In reporting her findings, Khusnutdinova
suggested that the Tatars’ love of work reflected their adoption of Islam. Their
clannishness stemmed from the fact that most of them had lived in rural areas
until relatively recently, and their reputation for cleverness originated from
their past as merchants in Volga Bulgaria.
Concerning the ethnic Russians, the
Tatars and Chuvash said their positive qualities included kindness, generosity
and openness; and their negative ones included laziness and a proclivity to
drink too much. The Russians themselves used exactly the same terms to describe
themselves positively and negatively. According to Khusnutdinova, the positive
features of the Russians are “the reverse side of the negative and therefore
inseparable from the latter.”
And concerning the Chuvash, who are
Christian Turks historically, the Tatars and Russians noted the honesty and
directness of members of that community but said the Chuvash tended to be
sloppy and dirty. Perhaps significantly,
the Chuvash used the same terms, positive and negative, to describe themselves.

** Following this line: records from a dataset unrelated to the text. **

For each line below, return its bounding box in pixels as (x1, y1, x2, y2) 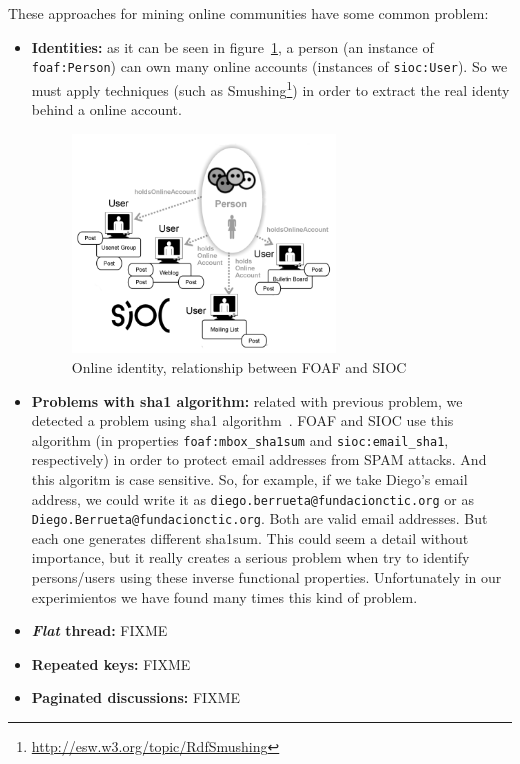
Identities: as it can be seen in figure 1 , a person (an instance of (31, 36, 434, 57)
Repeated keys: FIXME (31, 653, 191, 674)
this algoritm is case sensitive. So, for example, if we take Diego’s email (31, 468, 468, 489)
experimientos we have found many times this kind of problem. (31, 586, 418, 607)
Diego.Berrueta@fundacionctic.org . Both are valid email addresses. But (31, 508, 488, 529)
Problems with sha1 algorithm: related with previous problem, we (31, 390, 463, 411)
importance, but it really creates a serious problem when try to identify (31, 547, 470, 568)
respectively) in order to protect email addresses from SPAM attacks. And (31, 449, 487, 470)
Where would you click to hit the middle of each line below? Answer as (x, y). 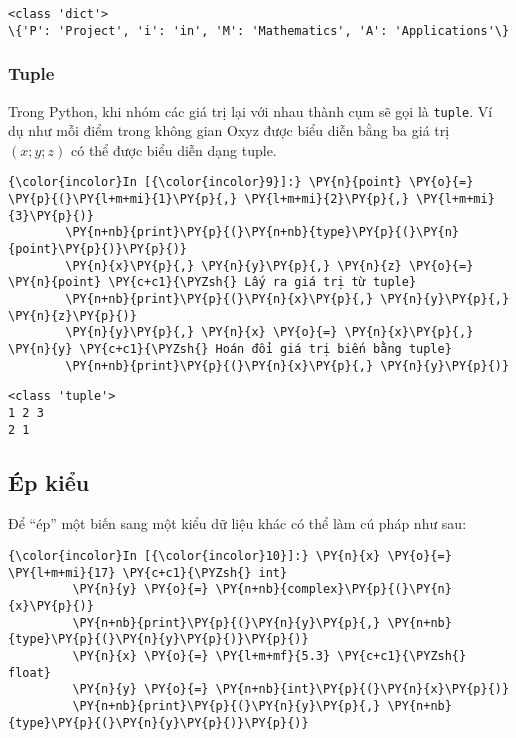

Khusnutdinova notes that Gennady Matveyev, an expert on the Chuvash, provides
an explanation for this pattern. He says that “for the overwhelming majority of
the Chuvash, they ‘stereotypically’ seek to live by their own labor... They
remain attached to the land. They
accepted Orthodoxy not so long ago, in the 16th century, and
therefore they still display aspect of agrarian pagan cults.” And as a result,
both they and others view them as sloppy or dirty.